**WORK TO BE COMPLETED**
From the entries below, copy each line in which the word "means" occurs.

(Data items)

'''

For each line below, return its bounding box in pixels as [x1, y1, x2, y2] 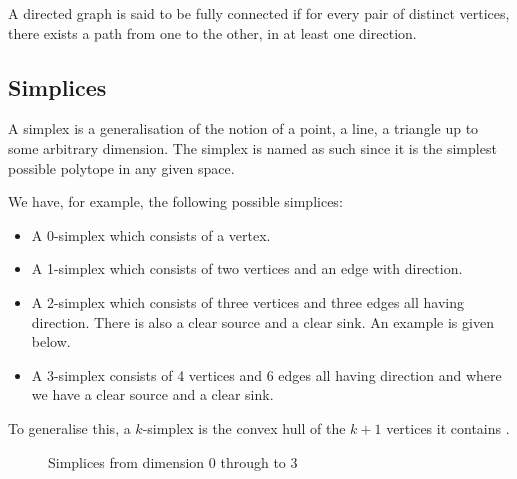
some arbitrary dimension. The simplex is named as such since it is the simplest [8, 137, 497, 158]
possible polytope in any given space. [8, 157, 235, 178]
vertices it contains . [386, 417, 510, 438]
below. [31, 331, 71, 352]
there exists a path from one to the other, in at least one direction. [8, 22, 417, 43]
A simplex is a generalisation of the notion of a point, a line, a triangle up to [8, 118, 479, 139]
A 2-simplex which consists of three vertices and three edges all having [31, 291, 464, 312]
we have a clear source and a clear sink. [31, 384, 274, 405]
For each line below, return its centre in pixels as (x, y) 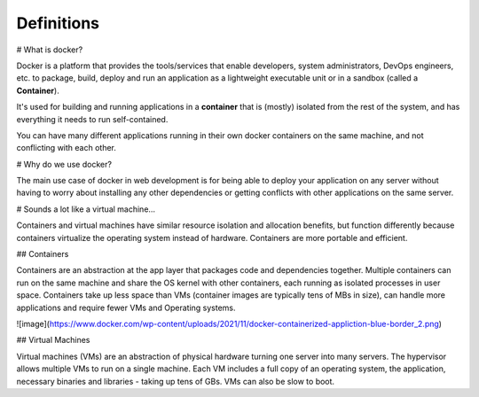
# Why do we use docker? (64, 164)
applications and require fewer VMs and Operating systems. (126, 307)
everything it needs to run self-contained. (92, 119)
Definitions (58, 23)
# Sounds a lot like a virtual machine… (86, 209)
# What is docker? (50, 50)
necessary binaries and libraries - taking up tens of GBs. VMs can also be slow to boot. (176, 381)
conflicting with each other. (67, 148)
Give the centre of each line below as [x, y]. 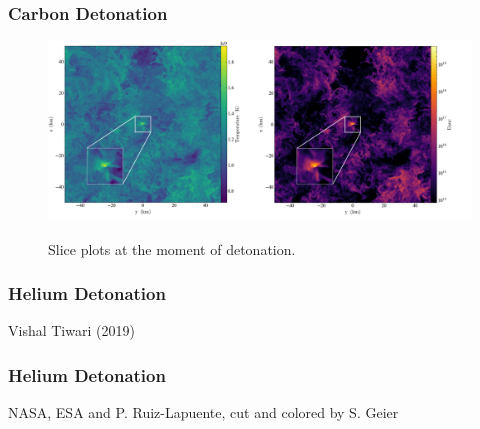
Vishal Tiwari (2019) [71, 330]
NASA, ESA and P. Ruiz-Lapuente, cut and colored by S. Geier [203, 412]
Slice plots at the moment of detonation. [172, 248]
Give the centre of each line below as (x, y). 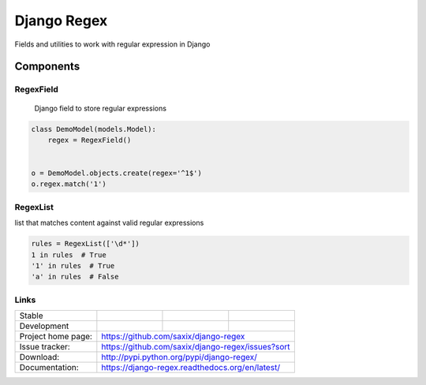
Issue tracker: (45, 347)
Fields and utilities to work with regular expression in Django (112, 44)
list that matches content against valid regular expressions (109, 223)
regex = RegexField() (90, 140)
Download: (39, 357)
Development (44, 326)
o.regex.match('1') (69, 184)
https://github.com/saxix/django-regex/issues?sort (196, 347)
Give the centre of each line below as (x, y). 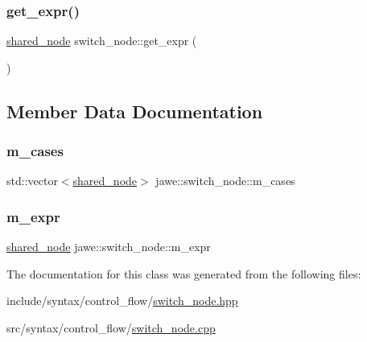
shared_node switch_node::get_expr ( (102, 41)
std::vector (32, 181)
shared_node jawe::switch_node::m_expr (109, 247)
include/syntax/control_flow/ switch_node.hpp (122, 301)
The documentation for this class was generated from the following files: (184, 273)
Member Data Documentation (135, 111)
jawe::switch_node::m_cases (225, 181)
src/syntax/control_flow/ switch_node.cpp (111, 328)
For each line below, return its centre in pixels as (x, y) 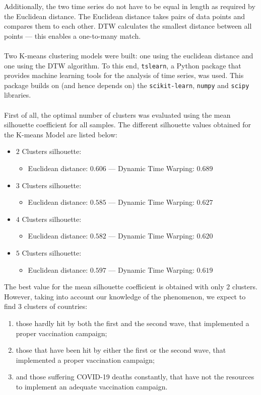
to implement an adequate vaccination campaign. (92, 386)
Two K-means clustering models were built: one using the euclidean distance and (129, 55)
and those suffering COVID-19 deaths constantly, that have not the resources (135, 377)
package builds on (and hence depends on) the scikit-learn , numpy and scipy (127, 85)
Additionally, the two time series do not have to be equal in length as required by (130, 6)
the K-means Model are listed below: (61, 134)
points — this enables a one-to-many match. (73, 35)
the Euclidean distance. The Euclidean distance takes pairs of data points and (125, 16)
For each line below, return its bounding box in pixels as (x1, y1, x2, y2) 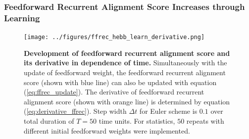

'''

**SOLUTION FOR THIS TASK**
Two K-means clustering models were built: one using the euclidean distance and (129, 55)
the K-means Model are listed below: (61, 134)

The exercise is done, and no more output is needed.